This is an extremely entertaining book. It has everything - adventure, romance, politics, murder, torture, orgies, religion, and philosophy. Who could ask for more? The romance between Vinicius and Lygia is at the heart of the book, of course, and it's a very interesting story. Vinicius is a harsh and almost evil man at the beginning of the book - he doesn't do anything truly reprehensible, although at the party where he scares Lygia he comes close. For much of the first half of the book he acts like a typical Roman man - cynical andchauvinisticc, completely misunderstanding why Lygia would reject him. After he is wounded and nursed back to health by Christians, however, he begins to wonder more about their strange religion, and his desire for Lygia leads him to study her faith more seriously, which eventually causes him to embrace. It's a fascinating transformation, because at the beginning, we want to like Vinicius, and when he acts poorly, we reject him utterly. However, we slowly come around to the fact that he has changed completely and is worthy of Lygia's love. Then, by the end, we are bound to him and his wife as they try to escape the insanity that was Nero's Rome.
The Christianity of the book is new and raw, unlike the stultified faith we see today. Peter and Paul are major characters in the book, and Peter, especially, is important, because Vinicius and Petronius come to realize that he must be telling the truth about Jesus because no one could be so convincing a liar. Peter is the one who draws Vinicius toward Christianity, and Paul eventually convinces him to convert. The religion is presented, obviously, as a contrast to Rome's worldly and unbelieving population - the Christians of the book are saints, even the ones we wouldn't expect to be. That's not to say it's a bad thing - they are swept away by this ecstatic and mystical new experience, and throughout the book, Christianity is presented as a very positive and wonderful thing. The one character who scolds non-Christians and tells them are going to hell is himself scolded by Peter and Paul, who tell him that Christians are non-judgmental and accepting - quite a contrast from what we see today in the Christian world. The Christians in the book accept their horrible fate in the arena following Nero's scapegoating of them with grace and dignity, and it is this example that shows many Romans the way to the faith.
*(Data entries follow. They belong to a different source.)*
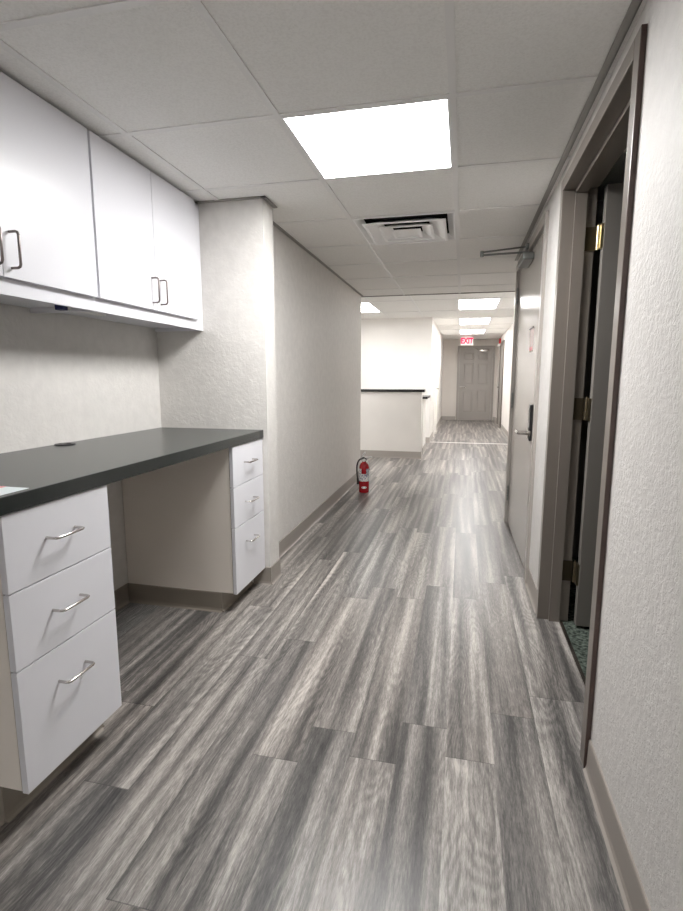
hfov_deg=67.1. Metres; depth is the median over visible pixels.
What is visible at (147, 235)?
upper cabinet
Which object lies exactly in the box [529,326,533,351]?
notice
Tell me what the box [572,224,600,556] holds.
wall
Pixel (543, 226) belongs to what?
door frame
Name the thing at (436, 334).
door frame
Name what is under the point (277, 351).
wall
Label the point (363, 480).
fire extinguisher
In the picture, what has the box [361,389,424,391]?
ledge
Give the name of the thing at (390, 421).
wall
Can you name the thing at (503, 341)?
door frame
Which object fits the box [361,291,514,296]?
trim
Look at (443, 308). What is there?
ceiling
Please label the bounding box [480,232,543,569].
door
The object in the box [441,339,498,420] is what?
wall
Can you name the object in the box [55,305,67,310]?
clip
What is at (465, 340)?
exit sign
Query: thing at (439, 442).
transition strip
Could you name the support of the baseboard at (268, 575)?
attached to the wall at (277, 351)
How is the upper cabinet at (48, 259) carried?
attached to the wall at (64, 378)
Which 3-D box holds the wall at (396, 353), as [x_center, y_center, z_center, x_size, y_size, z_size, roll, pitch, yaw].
[0.559,-1.875,12.306,3.440,2.400,5.500,2,9,13]
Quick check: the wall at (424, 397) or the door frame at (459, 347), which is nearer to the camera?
the wall at (424, 397)
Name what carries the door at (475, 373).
in the wall at (450, 346)
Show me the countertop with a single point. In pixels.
(52, 472)
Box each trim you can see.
[195,196,362,295]
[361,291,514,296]
[515,0,642,260]
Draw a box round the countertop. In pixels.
[0,427,262,515]
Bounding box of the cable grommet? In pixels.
[54,442,75,445]
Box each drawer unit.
[0,485,121,825]
[122,438,264,612]
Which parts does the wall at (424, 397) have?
panel
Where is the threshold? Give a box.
[559,621,585,686]
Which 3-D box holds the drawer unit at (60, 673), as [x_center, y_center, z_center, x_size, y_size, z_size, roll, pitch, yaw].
[-1.058,0.525,1.545,0.662,0.848,0.408,2,9,13]
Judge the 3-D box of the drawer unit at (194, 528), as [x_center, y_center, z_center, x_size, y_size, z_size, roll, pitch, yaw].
[-0.767,0.340,2.779,0.662,0.848,0.397,2,9,13]
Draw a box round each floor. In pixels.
[0,420,625,910]
[562,557,589,677]
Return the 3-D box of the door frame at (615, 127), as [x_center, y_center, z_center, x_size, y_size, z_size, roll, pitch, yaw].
[0.927,-0.129,1.913,0.142,2.035,1.066,2,9,13]
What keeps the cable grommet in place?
on the countertop
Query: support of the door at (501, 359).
in the wall at (507, 336)
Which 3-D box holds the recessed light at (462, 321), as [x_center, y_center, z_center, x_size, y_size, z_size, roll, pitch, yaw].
[2.529,-2.561,9.787,0.576,0.031,1.196,2,9,13]
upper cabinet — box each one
[0,71,97,312]
[36,130,202,331]
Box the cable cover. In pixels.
[54,305,105,315]
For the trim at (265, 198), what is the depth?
3.15 m
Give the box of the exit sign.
[461,336,472,344]
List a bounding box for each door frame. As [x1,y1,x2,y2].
[433,333,438,436]
[456,346,494,420]
[497,340,504,427]
[504,210,548,583]
[536,23,647,767]
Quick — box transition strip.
[439,442,492,443]
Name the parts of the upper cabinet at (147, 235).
door, frame, handle, handle, door
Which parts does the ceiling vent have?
plate
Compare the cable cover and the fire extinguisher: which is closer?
the cable cover
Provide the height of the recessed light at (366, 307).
0.031 m
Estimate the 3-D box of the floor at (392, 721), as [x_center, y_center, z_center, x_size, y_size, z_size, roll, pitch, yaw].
[-0.098,0.295,5.934,5.173,0.001,19.300,2,9,13]
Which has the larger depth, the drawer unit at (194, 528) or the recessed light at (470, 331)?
the recessed light at (470, 331)
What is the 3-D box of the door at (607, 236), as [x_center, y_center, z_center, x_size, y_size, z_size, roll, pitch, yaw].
[1.534,-0.154,2.234,0.975,1.966,0.064,2,9,13]
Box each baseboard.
[114,584,129,611]
[253,471,358,584]
[360,416,651,910]
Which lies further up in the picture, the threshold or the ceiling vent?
the ceiling vent
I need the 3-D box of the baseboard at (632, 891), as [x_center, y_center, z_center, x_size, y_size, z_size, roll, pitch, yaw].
[0.434,0.287,5.651,3.530,0.102,19.000,2,9,13]
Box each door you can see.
[434,339,438,432]
[458,347,492,419]
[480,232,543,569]
[497,344,502,425]
[562,183,623,626]
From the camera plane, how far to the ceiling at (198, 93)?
1.67 m
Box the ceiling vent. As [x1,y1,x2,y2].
[352,212,455,244]
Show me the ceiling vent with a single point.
(437, 227)
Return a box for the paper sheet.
[0,486,27,495]
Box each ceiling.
[0,0,646,295]
[361,292,514,339]
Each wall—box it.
[0,303,160,590]
[156,199,360,581]
[360,392,422,451]
[361,317,443,436]
[421,395,429,450]
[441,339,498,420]
[496,323,513,430]
[518,0,682,910]
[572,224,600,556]
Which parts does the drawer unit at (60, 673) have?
kick trim, drawer, drawer, handle, drawer, handle, handle
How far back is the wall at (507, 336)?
11.22 m
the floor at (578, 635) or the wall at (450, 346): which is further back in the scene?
the wall at (450, 346)
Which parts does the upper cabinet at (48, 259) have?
door, handle, handle, frame
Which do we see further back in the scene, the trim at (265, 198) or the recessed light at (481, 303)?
the recessed light at (481, 303)
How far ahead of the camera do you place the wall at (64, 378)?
2.32 m
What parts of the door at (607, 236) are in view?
hinge plate, hinge plate, hinge plate
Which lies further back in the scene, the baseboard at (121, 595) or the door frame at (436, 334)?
the door frame at (436, 334)
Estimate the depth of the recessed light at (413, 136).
2.01 m
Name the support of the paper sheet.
on the countertop
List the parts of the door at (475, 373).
panel, panel, panel, panel, panel, panel
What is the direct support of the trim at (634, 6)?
attached to the wall at (637, 729)
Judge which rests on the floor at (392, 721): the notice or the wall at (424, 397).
the wall at (424, 397)
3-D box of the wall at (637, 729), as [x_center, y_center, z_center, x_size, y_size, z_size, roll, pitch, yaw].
[0.499,-0.042,0.105,0.142,2.400,8.440,2,9,13]
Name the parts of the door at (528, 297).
closer arm, lever, lock plate
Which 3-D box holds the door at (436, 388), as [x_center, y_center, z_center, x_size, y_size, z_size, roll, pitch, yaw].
[1.997,-1.448,10.785,0.072,1.990,0.900,2,9,13]
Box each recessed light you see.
[282,98,451,178]
[361,302,381,312]
[457,298,500,309]
[459,318,491,324]
[460,329,485,333]
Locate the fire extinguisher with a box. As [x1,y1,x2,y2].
[356,452,371,492]
It is the kind of portrayal Christianity that highlights the glory of coming to Christ, rather than the uppity attitude we see today from many Christians. I'm sure there were plenty of Christians who screamed when the lions sank their teeth into them, because it's human nature, but Sienkiewicz wants to show us that this religion helps people overcome their human nature, so therefore even a jerk like Vinicius can become a good man. Early in the book, Vinicius and Petronius often remark that Christianity is an enemy of life, because it demands that you look to death so much. We see that as Vinicius changes, he comes to realize that Peter and Paul's Christianity makes life more worth living because of the promise of life after death, and that it doesn't diminish it in the least.
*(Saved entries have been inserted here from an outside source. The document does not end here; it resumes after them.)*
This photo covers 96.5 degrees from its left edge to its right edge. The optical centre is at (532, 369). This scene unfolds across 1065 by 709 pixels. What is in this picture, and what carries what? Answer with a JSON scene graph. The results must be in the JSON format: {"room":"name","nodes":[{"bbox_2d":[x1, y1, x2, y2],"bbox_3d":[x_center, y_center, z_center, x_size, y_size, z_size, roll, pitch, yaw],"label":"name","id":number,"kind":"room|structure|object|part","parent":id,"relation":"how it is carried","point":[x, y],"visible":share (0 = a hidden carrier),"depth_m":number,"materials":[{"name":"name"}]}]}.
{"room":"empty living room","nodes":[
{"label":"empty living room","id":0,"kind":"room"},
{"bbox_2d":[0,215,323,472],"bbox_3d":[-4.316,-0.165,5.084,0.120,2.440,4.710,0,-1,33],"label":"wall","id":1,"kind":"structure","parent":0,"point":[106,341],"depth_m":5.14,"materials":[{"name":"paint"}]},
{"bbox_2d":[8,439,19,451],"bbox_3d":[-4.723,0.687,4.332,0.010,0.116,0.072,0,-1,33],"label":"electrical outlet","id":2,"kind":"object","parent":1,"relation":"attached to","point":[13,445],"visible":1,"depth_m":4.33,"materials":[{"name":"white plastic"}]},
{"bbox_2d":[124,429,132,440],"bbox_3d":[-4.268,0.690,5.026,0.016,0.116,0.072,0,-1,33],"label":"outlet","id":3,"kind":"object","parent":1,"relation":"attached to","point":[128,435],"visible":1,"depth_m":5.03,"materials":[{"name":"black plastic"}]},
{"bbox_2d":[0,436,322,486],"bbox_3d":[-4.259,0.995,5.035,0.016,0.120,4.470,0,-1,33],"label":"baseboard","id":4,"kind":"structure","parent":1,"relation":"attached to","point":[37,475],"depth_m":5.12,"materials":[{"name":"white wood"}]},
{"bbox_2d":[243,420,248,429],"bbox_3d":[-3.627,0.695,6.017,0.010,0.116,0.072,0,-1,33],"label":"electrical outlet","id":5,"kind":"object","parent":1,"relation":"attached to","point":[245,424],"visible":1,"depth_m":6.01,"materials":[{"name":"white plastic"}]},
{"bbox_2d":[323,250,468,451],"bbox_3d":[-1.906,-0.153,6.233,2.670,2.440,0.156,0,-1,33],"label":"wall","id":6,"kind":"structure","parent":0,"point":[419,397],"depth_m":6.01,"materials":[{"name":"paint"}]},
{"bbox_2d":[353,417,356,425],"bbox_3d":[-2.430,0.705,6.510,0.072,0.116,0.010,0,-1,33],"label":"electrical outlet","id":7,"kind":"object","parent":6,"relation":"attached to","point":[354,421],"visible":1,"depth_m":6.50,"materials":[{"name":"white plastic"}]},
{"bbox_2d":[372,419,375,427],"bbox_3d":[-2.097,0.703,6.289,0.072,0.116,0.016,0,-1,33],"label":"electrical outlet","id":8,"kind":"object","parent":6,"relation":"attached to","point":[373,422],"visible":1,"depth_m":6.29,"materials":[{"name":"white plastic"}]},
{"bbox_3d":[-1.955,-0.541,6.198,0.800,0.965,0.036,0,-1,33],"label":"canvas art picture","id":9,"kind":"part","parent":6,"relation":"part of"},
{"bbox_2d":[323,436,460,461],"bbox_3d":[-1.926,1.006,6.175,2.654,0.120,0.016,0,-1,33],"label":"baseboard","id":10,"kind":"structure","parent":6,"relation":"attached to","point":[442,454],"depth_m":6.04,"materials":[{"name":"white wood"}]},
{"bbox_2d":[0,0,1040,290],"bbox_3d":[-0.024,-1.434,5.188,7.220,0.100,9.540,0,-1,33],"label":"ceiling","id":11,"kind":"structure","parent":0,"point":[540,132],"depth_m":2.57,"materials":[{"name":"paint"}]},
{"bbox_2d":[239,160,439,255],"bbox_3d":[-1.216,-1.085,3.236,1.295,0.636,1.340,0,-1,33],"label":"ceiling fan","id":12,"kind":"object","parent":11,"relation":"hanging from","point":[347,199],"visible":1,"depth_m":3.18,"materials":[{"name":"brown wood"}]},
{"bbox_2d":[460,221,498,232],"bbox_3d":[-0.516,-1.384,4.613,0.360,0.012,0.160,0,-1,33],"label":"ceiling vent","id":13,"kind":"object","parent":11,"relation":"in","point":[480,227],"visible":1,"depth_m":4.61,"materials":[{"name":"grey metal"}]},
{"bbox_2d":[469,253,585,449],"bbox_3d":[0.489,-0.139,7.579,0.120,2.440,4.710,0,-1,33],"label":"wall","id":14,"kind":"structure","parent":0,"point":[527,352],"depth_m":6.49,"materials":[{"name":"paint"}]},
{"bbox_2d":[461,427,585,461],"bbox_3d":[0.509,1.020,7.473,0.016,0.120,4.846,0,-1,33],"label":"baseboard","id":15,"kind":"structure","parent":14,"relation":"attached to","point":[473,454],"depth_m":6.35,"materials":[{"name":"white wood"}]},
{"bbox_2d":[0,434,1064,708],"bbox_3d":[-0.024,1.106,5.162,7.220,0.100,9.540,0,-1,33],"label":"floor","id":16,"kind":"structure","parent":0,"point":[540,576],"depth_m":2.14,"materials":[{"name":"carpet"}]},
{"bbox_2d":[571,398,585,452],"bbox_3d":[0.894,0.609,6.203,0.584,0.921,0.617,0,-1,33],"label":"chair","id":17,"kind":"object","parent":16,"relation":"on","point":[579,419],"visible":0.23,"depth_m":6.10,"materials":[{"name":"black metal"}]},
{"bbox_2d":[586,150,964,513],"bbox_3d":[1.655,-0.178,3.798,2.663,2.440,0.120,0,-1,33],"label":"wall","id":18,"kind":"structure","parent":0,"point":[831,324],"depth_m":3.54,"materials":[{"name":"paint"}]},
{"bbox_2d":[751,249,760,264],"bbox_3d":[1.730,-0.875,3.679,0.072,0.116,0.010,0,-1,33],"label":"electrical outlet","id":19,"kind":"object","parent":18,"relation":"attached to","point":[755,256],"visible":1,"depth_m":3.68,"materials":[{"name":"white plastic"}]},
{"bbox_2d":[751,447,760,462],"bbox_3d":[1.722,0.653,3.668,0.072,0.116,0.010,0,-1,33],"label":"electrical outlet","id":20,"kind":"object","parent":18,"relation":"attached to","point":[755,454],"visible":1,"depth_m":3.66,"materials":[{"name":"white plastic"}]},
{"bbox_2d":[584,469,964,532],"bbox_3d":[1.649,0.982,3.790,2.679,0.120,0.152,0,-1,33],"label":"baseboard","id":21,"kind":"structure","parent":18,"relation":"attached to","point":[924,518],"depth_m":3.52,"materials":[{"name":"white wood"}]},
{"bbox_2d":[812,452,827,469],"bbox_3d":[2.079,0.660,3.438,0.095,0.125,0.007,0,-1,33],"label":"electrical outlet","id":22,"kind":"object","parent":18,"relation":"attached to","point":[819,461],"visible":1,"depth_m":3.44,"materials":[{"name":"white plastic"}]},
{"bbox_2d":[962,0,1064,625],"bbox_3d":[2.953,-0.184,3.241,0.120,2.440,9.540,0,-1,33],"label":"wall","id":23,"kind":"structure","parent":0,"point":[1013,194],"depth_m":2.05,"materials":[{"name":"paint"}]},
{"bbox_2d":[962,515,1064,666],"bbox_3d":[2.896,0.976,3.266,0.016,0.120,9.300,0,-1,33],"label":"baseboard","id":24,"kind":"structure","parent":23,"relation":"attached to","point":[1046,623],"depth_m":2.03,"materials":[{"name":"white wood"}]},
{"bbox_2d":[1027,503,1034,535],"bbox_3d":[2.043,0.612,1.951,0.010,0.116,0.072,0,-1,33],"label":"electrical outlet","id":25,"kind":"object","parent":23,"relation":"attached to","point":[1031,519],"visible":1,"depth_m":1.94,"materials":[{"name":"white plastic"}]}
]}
Although he spends much of the book praising the Christians and their faith, Sienkiewicz isn't a complete propagandist for the religion. In fact, one could say that Petronius, who remains a pagan, is the book's most interesting and moral character. He refuses to give in to Vinicius's new faith, even after meeting and discussing it extensively with Paul. He refuses, in fact, to believe in any gods, because they demand too much of him. He is devoted completely to the pursuit of beauty and art in this life, and cares nothing for the next one. In Joseph Heller's Picture This (a great and underrated book, by the way), Heller makes the point that all religions except the Jewish and Greek ones think more of us dead than alive. Petronius personifies that ideal - he is interested in living life according to his principles and pursuing an epicurean fantasy as best he can, and no one is going to stop him from that. Sienkiewicz never allows him to become a villain or a betrayer of those principles - even though, as I suspect, Sienkiewicz was a good Christian, he does not look down on Petronius's life, and in fact gives him a death as noble as the Christians'. Petronius has to die, of course, because he is a sane adviser to Nero during a time when every politician in Rome was going insane, but in death he continues to elevate beauty and art above all else. He does not betray his principles, and Sienkiewicz only subtly suggests that we should pity him for not gaining eternal life.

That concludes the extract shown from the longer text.